____ Data

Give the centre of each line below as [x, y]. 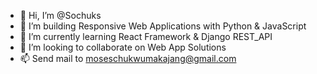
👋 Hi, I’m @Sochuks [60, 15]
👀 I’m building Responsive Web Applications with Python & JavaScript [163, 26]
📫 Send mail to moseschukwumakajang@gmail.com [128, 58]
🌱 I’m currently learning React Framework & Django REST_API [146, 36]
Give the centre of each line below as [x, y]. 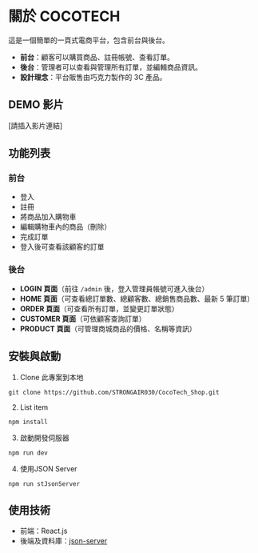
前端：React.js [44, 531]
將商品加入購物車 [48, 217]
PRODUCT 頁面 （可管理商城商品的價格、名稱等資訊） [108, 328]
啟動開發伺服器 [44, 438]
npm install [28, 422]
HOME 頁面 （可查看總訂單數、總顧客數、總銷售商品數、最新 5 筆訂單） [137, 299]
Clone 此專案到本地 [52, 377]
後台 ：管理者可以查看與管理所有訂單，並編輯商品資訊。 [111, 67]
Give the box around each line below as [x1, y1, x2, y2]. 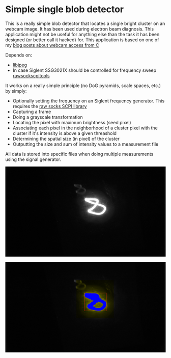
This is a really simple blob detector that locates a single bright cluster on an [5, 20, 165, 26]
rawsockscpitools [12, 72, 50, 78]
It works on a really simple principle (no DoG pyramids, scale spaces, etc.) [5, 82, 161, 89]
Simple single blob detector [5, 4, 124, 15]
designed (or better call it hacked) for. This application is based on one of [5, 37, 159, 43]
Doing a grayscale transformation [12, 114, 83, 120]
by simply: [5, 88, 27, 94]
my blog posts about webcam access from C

________

Action item
For each line above that holds the string "detector", provide a copy of that line.

Answer space
This is a really simple blob detector that locates a single bright cluster on an [5, 20, 165, 26]
Simple single blob detector [5, 4, 124, 15]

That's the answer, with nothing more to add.